A Wellcome Sanger Institute team has developed a new method to cluster cells by genotype using the genetic variants detected within the single-cell RNA sequencing reads. As reported in Nature Methods this week, the technique — called souporcell — uses sparse mixture model clustering with explicit ambient RNA modeling. In benchmarking experiments, souporcell outperforms existing methods, its developers write, and is robust across a range of parameters. "Moreover, souporcell is highly accurate for challenging datasets involving closely related maternal/fetal samples and varying mixtures of P. falciparum strains," they add.

The rapid genetic reconstruction of SARS-CoV-2 and other RNA viruses using a yeast-based synthetic genomics platform is described by a University of Bern-led team in Nature this week. While Escherichia coli is widely used to clone viral genomes, this host cannot easily handle the large genomes of coronaviruses. To overcome this, the scientists turned to Saccharomyces cerevisiae, which they use to clone, assemble and mutagenize full Mycoplasma genomes. With the platform, the researchers were able to engineer and resurrect chemically synthesized clones of SARS-CoV-2 within a week of receiving synthetic virus DNA fragments. "As the SARS-CoV-2 pandemic is ongoing, we expect to see sequence variations and possibly phenotypic changes of evolving SARS-CoV-2 in the human host," they write. Using their platform, "it is now possible to rapidly introduce such sequence variations into the infectious clone and to functionally characterize SARS-CoV-2 evolution in real-time." GenomeWeb has more on this, here.
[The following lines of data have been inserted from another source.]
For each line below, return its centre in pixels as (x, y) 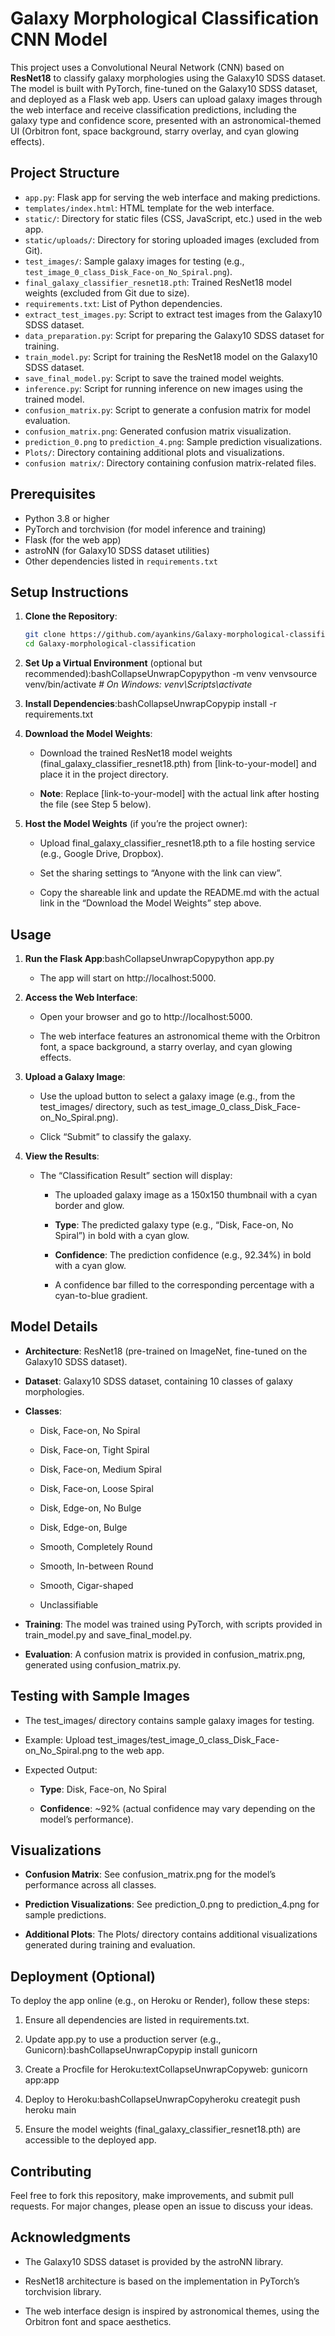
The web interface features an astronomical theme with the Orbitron (180, 1036)
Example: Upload (60, 1739)
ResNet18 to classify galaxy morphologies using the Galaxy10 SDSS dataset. (168, 78)
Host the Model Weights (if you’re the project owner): (136, 824)
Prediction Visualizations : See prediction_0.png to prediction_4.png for (172, 1904)
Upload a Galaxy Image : (75, 1076)
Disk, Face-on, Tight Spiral (94, 1449)
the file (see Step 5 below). (95, 804)
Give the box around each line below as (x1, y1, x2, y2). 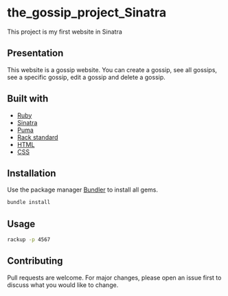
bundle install (7, 199, 51, 206)
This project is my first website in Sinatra (7, 27, 122, 36)
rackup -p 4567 (7, 236, 51, 243)
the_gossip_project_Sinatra (7, 5, 167, 21)
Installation (7, 167, 56, 179)
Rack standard (16, 133, 58, 141)
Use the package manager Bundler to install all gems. (7, 185, 159, 194)
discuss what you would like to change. (7, 280, 119, 289)
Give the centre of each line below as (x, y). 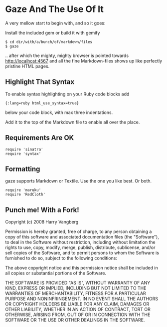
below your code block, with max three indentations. (59, 112)
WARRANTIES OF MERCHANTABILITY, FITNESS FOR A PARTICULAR (76, 293)
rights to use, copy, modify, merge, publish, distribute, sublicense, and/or (80, 247)
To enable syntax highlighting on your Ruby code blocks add (67, 94)
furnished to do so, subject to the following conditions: (61, 258)
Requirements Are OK (40, 138)
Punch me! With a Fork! (42, 210)
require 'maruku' (23, 190)
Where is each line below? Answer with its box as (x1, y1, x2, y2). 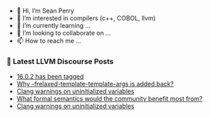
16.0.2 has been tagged (16, 72, 84, 81)
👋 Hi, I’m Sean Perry (16, 7, 74, 15)
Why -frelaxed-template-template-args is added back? (16, 80, 175, 88)
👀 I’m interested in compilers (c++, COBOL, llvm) (16, 14, 156, 22)
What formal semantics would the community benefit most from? (16, 95, 203, 103)
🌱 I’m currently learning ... (16, 22, 91, 29)
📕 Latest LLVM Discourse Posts (6, 56, 114, 66)
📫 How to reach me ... (16, 37, 81, 45)
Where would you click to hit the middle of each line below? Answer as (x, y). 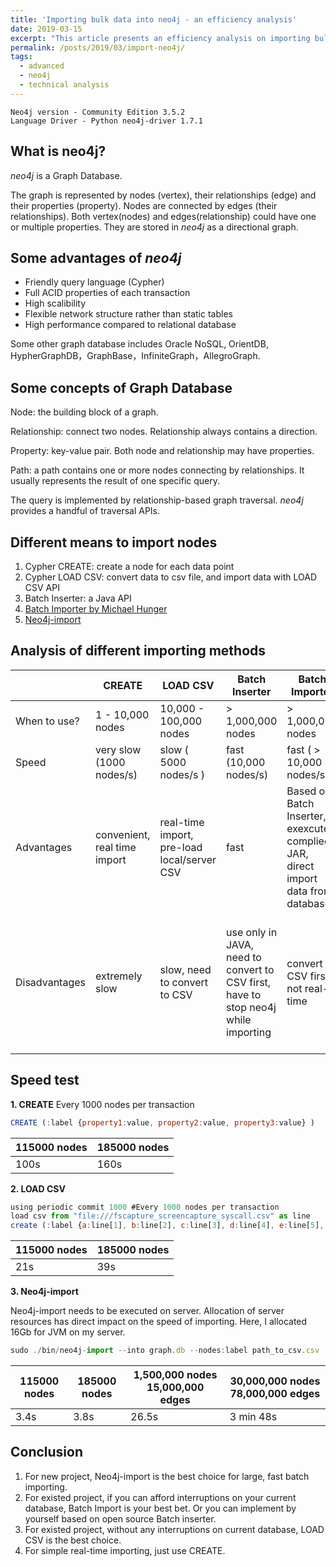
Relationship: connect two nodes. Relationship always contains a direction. (164, 432)
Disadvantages (50, 982)
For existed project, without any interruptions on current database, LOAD (174, 1529)
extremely (118, 976)
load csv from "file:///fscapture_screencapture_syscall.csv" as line (160, 1216)
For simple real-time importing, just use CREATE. (125, 1550)
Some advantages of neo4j (96, 257)
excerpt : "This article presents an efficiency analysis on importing (160, 38)
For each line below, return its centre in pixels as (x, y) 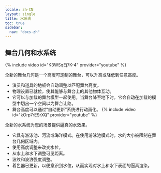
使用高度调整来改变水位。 (37, 147)
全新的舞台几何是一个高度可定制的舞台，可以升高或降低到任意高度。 (73, 75)
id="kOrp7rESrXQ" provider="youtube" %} (55, 115)
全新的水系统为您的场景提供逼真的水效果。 (47, 125)
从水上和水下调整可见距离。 (40, 153)
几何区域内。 (29, 141)
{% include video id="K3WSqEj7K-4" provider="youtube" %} (66, 65)
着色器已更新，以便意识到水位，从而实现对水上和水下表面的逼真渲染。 (82, 165)
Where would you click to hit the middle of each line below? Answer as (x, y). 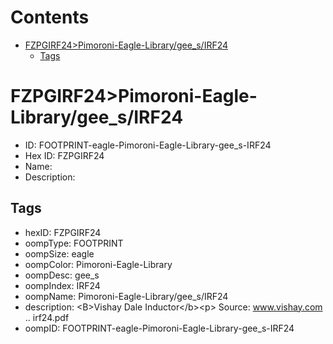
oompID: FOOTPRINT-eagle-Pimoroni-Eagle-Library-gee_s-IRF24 (159, 328)
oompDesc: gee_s (62, 275)
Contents (50, 17)
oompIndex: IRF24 (62, 285)
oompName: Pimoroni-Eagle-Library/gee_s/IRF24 (126, 296)
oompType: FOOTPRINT (74, 243)
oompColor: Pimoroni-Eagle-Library (98, 264)
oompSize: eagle (59, 253)
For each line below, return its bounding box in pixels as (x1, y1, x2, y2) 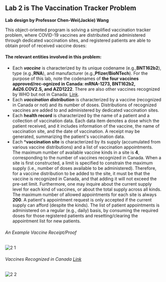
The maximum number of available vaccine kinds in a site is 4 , (12, 149, 140, 155)
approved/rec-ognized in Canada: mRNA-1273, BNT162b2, (12, 81, 136, 87)
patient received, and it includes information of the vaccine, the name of (12, 123, 160, 129)
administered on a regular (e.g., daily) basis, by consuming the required (12, 208, 159, 213)
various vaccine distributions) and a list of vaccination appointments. (12, 144, 153, 150)
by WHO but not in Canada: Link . (12, 91, 79, 97)
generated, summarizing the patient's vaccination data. (12, 134, 125, 140)
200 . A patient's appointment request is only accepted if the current (12, 197, 152, 203)
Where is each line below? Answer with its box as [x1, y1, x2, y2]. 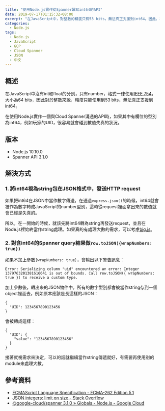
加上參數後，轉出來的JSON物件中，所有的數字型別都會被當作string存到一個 [5, 284, 158, 290]
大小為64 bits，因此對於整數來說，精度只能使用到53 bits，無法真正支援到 [5, 97, 154, 103]
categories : [5, 21, 29, 26]
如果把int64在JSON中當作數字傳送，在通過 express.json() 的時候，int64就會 [5, 197, 159, 203]
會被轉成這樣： [5, 318, 35, 324]
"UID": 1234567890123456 [9, 304, 60, 309]
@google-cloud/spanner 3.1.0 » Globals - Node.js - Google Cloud [12, 400, 145, 406]
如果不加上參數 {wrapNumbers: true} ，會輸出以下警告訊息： [5, 256, 125, 263]
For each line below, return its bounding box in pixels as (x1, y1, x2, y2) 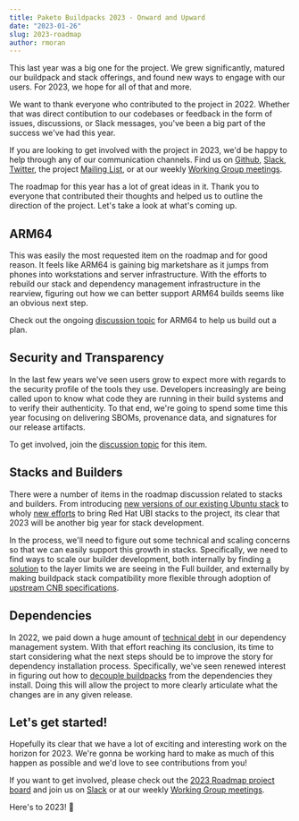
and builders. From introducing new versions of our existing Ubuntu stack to (9, 498, 289, 509)
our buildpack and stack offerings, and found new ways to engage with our (9, 73, 286, 83)
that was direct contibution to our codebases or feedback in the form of (9, 108, 273, 119)
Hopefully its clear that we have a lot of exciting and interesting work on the (9, 739, 287, 749)
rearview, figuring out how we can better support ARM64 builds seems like (9, 288, 285, 299)
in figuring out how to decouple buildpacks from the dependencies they (9, 670, 273, 680)
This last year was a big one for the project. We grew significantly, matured (9, 63, 286, 73)
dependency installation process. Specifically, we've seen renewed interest (9, 660, 287, 671)
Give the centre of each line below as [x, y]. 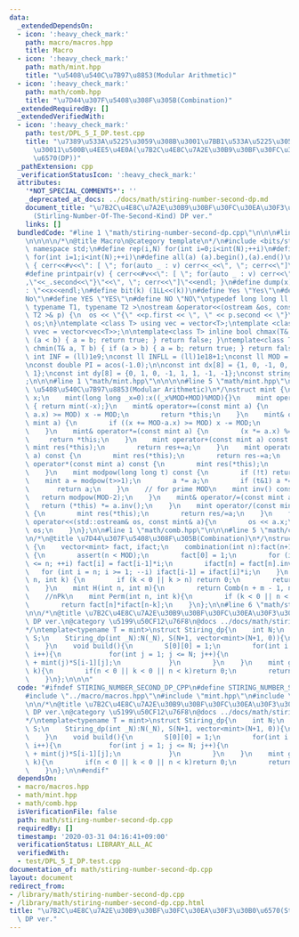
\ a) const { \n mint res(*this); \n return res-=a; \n [153, 456]
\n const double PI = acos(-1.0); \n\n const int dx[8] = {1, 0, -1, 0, [157, 365]
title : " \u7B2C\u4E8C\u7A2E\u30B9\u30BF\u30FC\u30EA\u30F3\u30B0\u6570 [145, 911]
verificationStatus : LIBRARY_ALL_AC [85, 845]
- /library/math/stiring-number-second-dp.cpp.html [107, 903]
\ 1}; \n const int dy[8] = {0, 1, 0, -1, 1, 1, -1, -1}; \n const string [159, 373]
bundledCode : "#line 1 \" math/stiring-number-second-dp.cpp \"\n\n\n [147, 232]
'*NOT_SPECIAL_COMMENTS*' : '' [81, 191]
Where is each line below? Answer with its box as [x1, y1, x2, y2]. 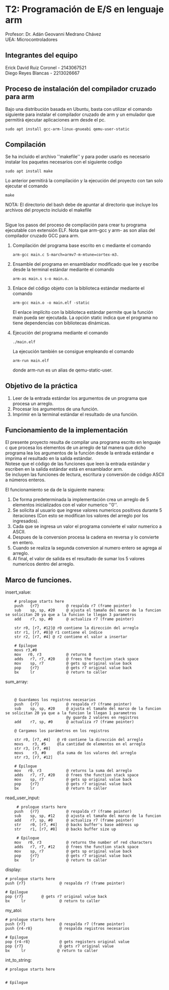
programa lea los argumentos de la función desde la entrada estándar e [5, 450, 154, 456]
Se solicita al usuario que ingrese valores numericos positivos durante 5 [12, 507, 162, 513]
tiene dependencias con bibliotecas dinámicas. [12, 320, 111, 326]
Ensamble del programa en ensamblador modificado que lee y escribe [12, 261, 159, 267]
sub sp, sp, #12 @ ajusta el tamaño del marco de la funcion [14, 813, 161, 818]
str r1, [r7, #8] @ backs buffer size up [14, 827, 116, 832]
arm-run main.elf [12, 358, 49, 363]
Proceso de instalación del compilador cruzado [5, 85, 156, 93]
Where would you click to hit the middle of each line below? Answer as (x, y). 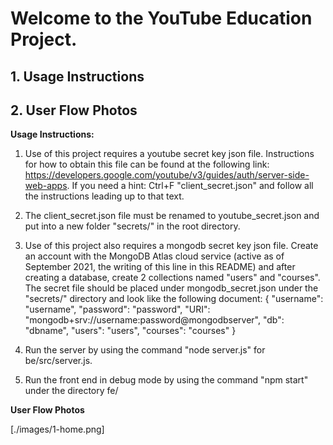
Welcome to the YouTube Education (161, 18)
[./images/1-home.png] (57, 429)
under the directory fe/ (71, 391)
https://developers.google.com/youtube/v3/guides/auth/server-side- (167, 175)
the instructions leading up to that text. (104, 196)
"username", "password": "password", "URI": (117, 309)
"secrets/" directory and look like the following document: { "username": (174, 299)
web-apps (46, 186)
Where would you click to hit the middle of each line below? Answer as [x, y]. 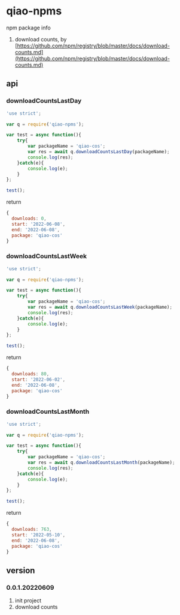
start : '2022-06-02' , [39, 380]
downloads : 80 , [30, 374]
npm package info [28, 28]
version [21, 570]
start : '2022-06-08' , [39, 224]
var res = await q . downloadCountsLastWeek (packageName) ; [100, 307]
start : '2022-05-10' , [39, 535]
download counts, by [41, 39]
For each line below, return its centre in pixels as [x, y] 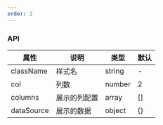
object [116, 110]
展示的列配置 [77, 98]
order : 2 [20, 14]
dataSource [30, 110]
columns [25, 97]
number [118, 84]
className [29, 71]
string [115, 71]
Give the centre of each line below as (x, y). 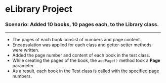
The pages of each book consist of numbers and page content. (77, 40)
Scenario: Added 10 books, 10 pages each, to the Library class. (82, 25)
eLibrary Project (39, 9)
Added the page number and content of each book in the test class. (81, 55)
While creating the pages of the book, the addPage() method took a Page (86, 60)
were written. (26, 50)
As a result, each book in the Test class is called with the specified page (86, 71)
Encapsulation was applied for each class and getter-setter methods (82, 45)
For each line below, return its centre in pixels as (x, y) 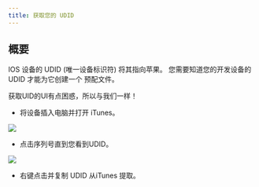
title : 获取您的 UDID (41, 15)
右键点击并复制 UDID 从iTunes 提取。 (80, 176)
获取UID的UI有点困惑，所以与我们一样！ (73, 96)
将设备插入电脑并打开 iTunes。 (69, 113)
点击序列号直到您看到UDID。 (66, 144)
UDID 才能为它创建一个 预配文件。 (64, 79)
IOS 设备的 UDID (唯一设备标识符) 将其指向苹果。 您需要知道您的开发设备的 (130, 70)
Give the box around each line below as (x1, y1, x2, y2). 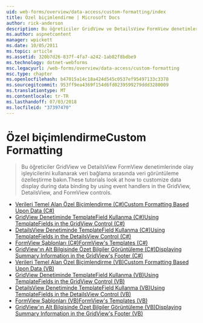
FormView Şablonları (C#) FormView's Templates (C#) (14, 240, 148, 247)
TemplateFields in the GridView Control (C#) (14, 220, 125, 227)
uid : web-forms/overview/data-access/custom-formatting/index (6, 8, 166, 15)
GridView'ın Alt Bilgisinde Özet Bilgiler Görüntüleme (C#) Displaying (14, 246, 182, 253)
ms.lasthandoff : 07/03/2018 (6, 99, 77, 105)
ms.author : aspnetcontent (6, 31, 71, 38)
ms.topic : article (6, 48, 53, 54)
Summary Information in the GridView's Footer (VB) (14, 310, 143, 318)
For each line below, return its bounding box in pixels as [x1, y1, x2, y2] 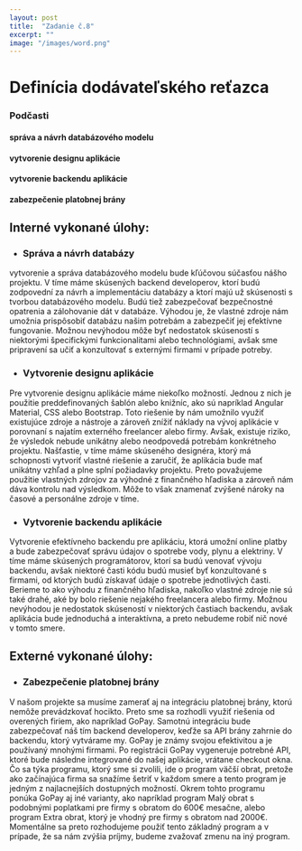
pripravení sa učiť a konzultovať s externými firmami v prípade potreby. [9, 344, 273, 355]
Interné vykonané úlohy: [9, 220, 150, 236]
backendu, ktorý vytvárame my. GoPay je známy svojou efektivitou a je [9, 734, 273, 745]
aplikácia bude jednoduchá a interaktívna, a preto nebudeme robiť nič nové [9, 613, 288, 624]
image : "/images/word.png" [9, 38, 111, 48]
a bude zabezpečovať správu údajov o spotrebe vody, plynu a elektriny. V [9, 546, 283, 556]
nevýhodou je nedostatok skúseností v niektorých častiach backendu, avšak [9, 603, 293, 614]
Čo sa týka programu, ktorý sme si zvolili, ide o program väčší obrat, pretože [9, 763, 294, 774]
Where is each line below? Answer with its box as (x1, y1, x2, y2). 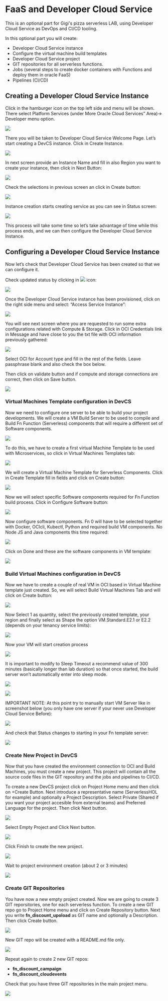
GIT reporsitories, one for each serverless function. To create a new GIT (5, 901, 154, 907)
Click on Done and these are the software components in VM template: (5, 548, 152, 554)
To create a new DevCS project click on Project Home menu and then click (5, 784, 159, 790)
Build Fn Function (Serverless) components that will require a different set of (5, 420, 163, 426)
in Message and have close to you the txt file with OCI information (5, 331, 141, 337)
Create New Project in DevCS (5, 752, 78, 759)
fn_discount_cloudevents (12, 971, 67, 977)
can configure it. (5, 266, 39, 272)

Scientists from the Chinese Academy of Medical Sciences report in Nature Cell Biology this week on the use of single-cell RNA sequencing to observe how hematopoietic stem cells (HSCs) behave shortly after transplantation. The team used scRNA-seq to obtain transcriptome-based classifications of 28 hematopoietic cell types, which they then used in combination with functional assays to track the dynamic changes of immunophenotypically purified HSCs in irradiated recipients within the first week after transplantation. "In conjunction with classical function-based or immunophenotype-based definition, the current transcriptome-based classification of HSC or other regenerative cell populations at single-cell resolution by scRNA-seq offers a comprehensive yet powerful approach to dissect and track how stem cells better fit and replenish a damaged or diseased tissue, which also has important implications for further explorations and improvements of stem cell therapies," the study's authors write.